I have analysed the application using various tools and confirmed that it is working well and not leaking any threads or objects on the heap (with the exception of one rare bug that I have addressed - not relevant to this problem) which is great news but frustrating in terms of finding the problem. I recently tried running Windows Performance Analyzer and finally found a clue. By comparing CPU usage early and late in a run it was apparent that an increasing amount of time was spent in the TBB library and with cleaning up thread local storage. With some very simple (and not production ready!) hacking I removed the TBB thread parallel optimisations in the ffmpeg producer and the memory and CPU growth problem disappeared.

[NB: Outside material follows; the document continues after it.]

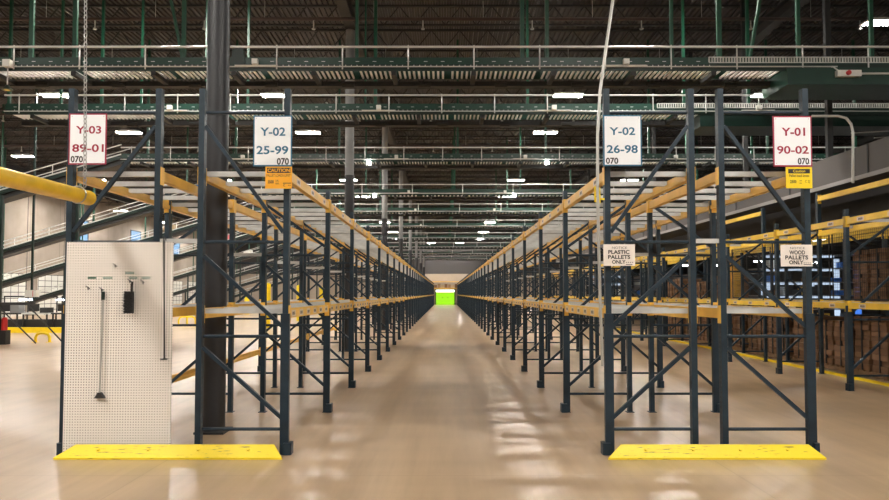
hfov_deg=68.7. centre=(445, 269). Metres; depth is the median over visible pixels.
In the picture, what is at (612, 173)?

I don't believe there is anything wrong with the CasparCG code that uses this library so my next step will be to get an updated version of the TBB library and try again with that. The release notes mention some bugfixes that may be relevant. Intel have now wrapped it into their new oneAPI product and installing that failed for me just now. If anyone here has experience of this library (@ronag?) I'd be grateful for any pointers for how you cooked it / downloaded it last time.

@ronag
Copy link
Member

ronag commented Jan 20, 2021

Try skipping the custom tbb stuff and use the regular ffmpeg thread pool?

@scriptorian
Copy link
Contributor

Thanks @ronag. If you are referring to to the override of AVFilterGraph::execute that is currently using TBB as the custom multithreading implementation then yes, I have turned this off. The real difference with this problem though is in the tbb::parallel_invoke and tbb::parallel_for_each calls in av_producer and av_util. Removing these stops the problem, removing just one of them halves the rate of growth!

@ronag
Copy link
Member

ronag commented Jan 20, 2021

For now just remove the tbb stuff. We can follow up with another PR with an updated tbb version later.

@ronag
Copy link
Member

ronag commented Jan 20, 2021

I don't know how to update tbb at the moment since intel wrapped it into oneAPI.

@ronag
Copy link
Member

ronag commented Jan 20, 2021

@ronag
Copy link
Member

ronag commented Jan 20, 2021

Do we know if this problem occurs on Linux?

@scriptorian
Copy link
Contributor

Thanks for the suggestions. I've got hold of the latest tbb now and I think the best approach is to push through with trying that. If the problem has gone away then there are no code changes (any tbb interface changes notwithstanding) and linux should continue to work - hopefully without any problems. Any other approach would require a fair amount of code changes with potentially surprising impacts on performance and that seems like something to avoid if possible.

@TondaKrist
Copy link

Sorry, is it something we can fix via some TBB tweaking in Windows, or not?

@scriptorian
Copy link
Contributor

I have now downloaded and built with the latest TBB library from the Intel oneAPI product. There were some API changes but dealing with these was straightforward and should be safe.
The good news is that this completely fixed the growing CPU and memory problems. I have left my test script running for a good long time and everything stayed very steady.

@TondaKrist
Copy link

Awesome, will it be included in some future builds of CasparCG? Or can you please provide your build for long time testing?

@scriptorian
Copy link
Contributor

We are just discussing how to progress with testing this change and whether to make a beta version. Does anyone here have any thoughts? I'll update this thread when we have a plan!

@hummelstrand
Copy link
Member

Please beta test and report any issues here!
https://github.com/CasparCG/server/releases/tag/v2.3.2-lts-beta

@dimitry-ishenko
Copy link
Contributor

Is this something to worry about on Linux? (Running NRK version).

@scriptorian
Copy link
Contributor

It's not clear whether the TBB bug also exists in the Linux version. The TBB release notes include some mentions of fixing relevant bugs in the Windows version so there is reasonable hope that this problem won't affect Linux.
The updated TBB library is available for Linux so it should be straightforward to make an updated build if problems appear.

@hummelstrand
Copy link
Member

Is this something to worry about on Linux? (Running NRK version).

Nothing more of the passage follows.